Ber-tagline “Bergerak demi Pendidikan Aceh Singkil”, Lentera Aceh Singkil merupakan suatu komunitas pendidikan yang bertujuan sebagai wadah kolaborasi dan pusat informasi di Aceh Singkil. Komunitas yang terdiri atas berbagai aktor penggerak pendidikan--baik pribadi maupun komunitas--ini diinisiasi oleh Pengajar Muda angkatan 20 melalui kegiatan bernama Malam Akrab Penggerak (Makaprak) yang dilaksanakan pada bulan November 2021 lalu.

Rahmad Hidayat, Ketua Komunitas Lentera Aceh Singkil, menggambarkan bahwa adanya komunitas ini diharapkan dapat merangkul semua elemen masyarakat yang tergerak hatinya untuk berkontribusi dalam memajukan pendidikan di Aceh Singkil. Baginya, pendidikan adalah tanggung jawab kita semua. Dan seperti halnya tanggung jawab, kita perlu berusaha untuk mengerjakannya bersama-sama.

Jika semesta sering diibaratkan sebagai laboratorium raksasa, maka tak salah apabila lingkungan masyarakat dapat menjadi “alat konversi” yang mampu mengubah potensi anak bangsa menjadi aktualisasi perbuatan hingga prestasi yang membanggakan. Dukungan dari masyarakat terhadap para siswa dan siswi dalam mengejar mimpi mereka menjadi cerita-cerita penuh inspirasi yang layak dikenang.
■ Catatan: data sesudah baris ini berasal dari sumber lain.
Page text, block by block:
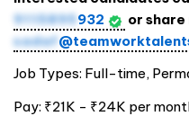
9115895932
or share
sadaf
Job Types: Full-time,
Pay: ₹21K - ₹24K per
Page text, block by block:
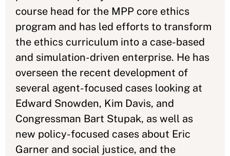
course head for the MPP core ethics
program and has led efforts to transform
the ethics curriculum into a case-based
and simulation-driven enterprise. He has
overseen the recent development of
several agent-focused cases looking at
Edward Snowden, Kim Davis, and
Congressman Bart Stupak, as well as
new policy-focused cases about Eric
Garner and social justice, and the
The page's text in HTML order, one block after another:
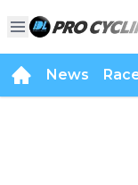
News

Salah satu cerita hangat ini dituturkan oleh Assabti N Hudan M--akrab disapa Sati, Pengajar Muda angkatan 20 yang ditempatkan di Dusun Wainanas, Kepulauan Sula, Maluku Utara. Untuk pertama kalinya, tujuh anak berbakat dari dusun ini tampil di panggung lomba tari tingkat Kabupaten Kepulauan Sula. Bagi mereka, sampai di kabupaten bukanlah hal yang mudah, terdapat berbagai tantangan dan kesulitan yang perlu mereka lewati bersama-sama.
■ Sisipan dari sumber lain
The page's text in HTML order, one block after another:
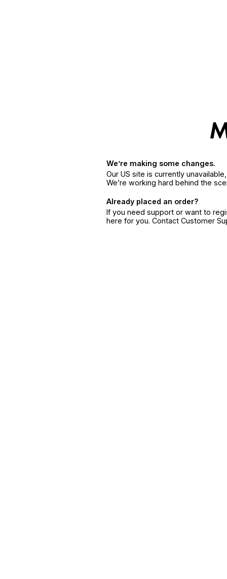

Berbagai dukungan dari orang tua, aparat desa, penggerak pendidikan, dan seluruh masyarakat dusun mengantarkan anak-anak Kadai untuk meraih juara satu, sekaligus diundang untuk menjadi penampil di Festival Tanjung Waka 2021. Kabar baik ini kemudian menjadi percikan semangat yang terus menyebar dan semakin terang, memacu anak-anak yang putus sekolah untuk mendapatkan kembali semangat melanjutkan sekolah, hingga mendorong Kepala Desa untuk semakin mantap memperbaiki akses jalan dan menyediakan rumah singgah bagi siswa-siswi yang melanjutkan belajar hingga SMP di kota. Tak berhenti di situ, Kepala Dinas juga turut terpacu untuk mendorong fasilitas dan potensi siswa-siswi Wainanas.
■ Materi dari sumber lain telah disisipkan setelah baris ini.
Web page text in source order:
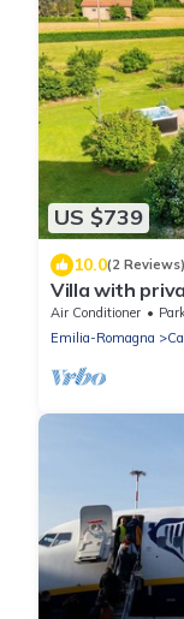
US $739
10.0(2 Reviews)
Villa with
House, Pool
Air Conditioner
Emilia-Romagna
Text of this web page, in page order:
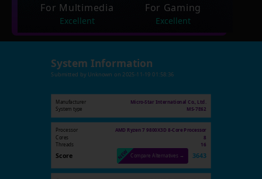
For Multimedia
Excellent
For Gaming
Excellent
System Information
Submitted by Unknown on 2025-11-19 01:58:36
Manufacturer
Micro-Star International Co., Ltd.
System type
MS-7E62
Processor AMD Ryzen 7 9800X3D 8-Core Processor
Cores 8
Threads 16
Score Compare Alternatives → 3643
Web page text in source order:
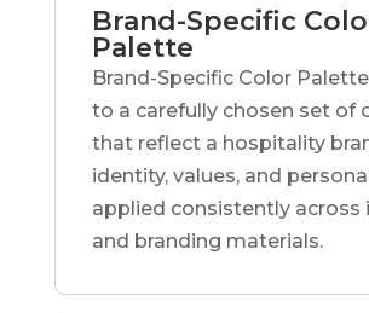
Brand-Specific
Palette
Brand-Specific Color
to a carefully chosen set of
that reflect a hospitality
identity, values, and
applied consistently across
and branding materials.
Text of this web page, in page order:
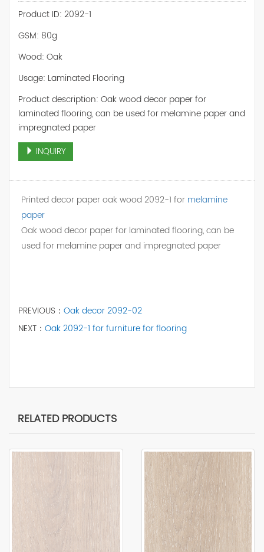
Product ID: 2092-1
GSM: 80g
Wood: Oak
Usage: Laminated Flooring
Product description: Oak wood decor paper for
laminated flooring, can be used for melamine paper and
impregnated paper
INQUIRY
Printed decor paper oak wood 2092-1 for melamine
paper
Oak wood decor paper for laminated flooring, can be
used for melamine paper and impregnated paper
PREVIOUS： Oak decor 2092-02
NEXT： Oak 2092-1 for furniture for flooring
RELATED PRODUCTS
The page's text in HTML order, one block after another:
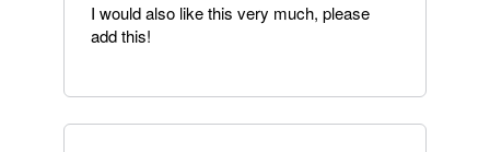
I would also like this very much, please
add this!

Seperti kendaraan yang membutuhkan bahan bakar, “laboratorium konversi” juga membutuhkan investasi sebagai pemacu untuk tetap bertahan di esok hari. Dukungan dari Pemerintah semata tidaklah cukup untuk menggerakkan roda ini sendirian, diperlukan gotong royong semua elemen masyarakat untuk bahu-membahu memastikan “konversi” ini tetap berjalan, memastikan seluruh siswa-siswi, khususnya di pelosok Indonesia, untuk dapat tumbuh dari potensi dan berprestasi.

Pendidikan adalah tanggung jawab kita semua, dan kita masih memiliki waktu untuk membawa peradaban manusia ke tempat yang lebih baik melalui konversi potensi yang efektif. Untuk mewujudkan ekosistem ini, peran sekecil apa pun yang kita ambil sekarang akan membawa dampak besar di masa depan. Saat ini, berbagai pintu telah terbuka lebar untuk menyambut kontribusi kita bagi pendidikan Indonesia. Kita dapat turun langsung untuk memajukan pendidikan dari sudut terdepan dan terluar Indonesia sebagai Pengajar Muda. Atau, kita juga dapat memulai hal baik lewat lingkungan terdekat, misalnya melalui kegiatan Kelas Inspirasi dan Ruang Berbagi Ilmu. Kabar baiknya, kini dukungan tak selalu harus kita tunjukkan dengan datang ke lokasi. Semangat bahu-membahu dari jauh juga dapat kita percikkan dengan menyisihkan uang melalui Iuran Publik Indonesia Mengajar. Dengan ini, hambatan jarak dan waktu tak lagi berarti untuk menghalangi semangat kita dalam membangun negeri.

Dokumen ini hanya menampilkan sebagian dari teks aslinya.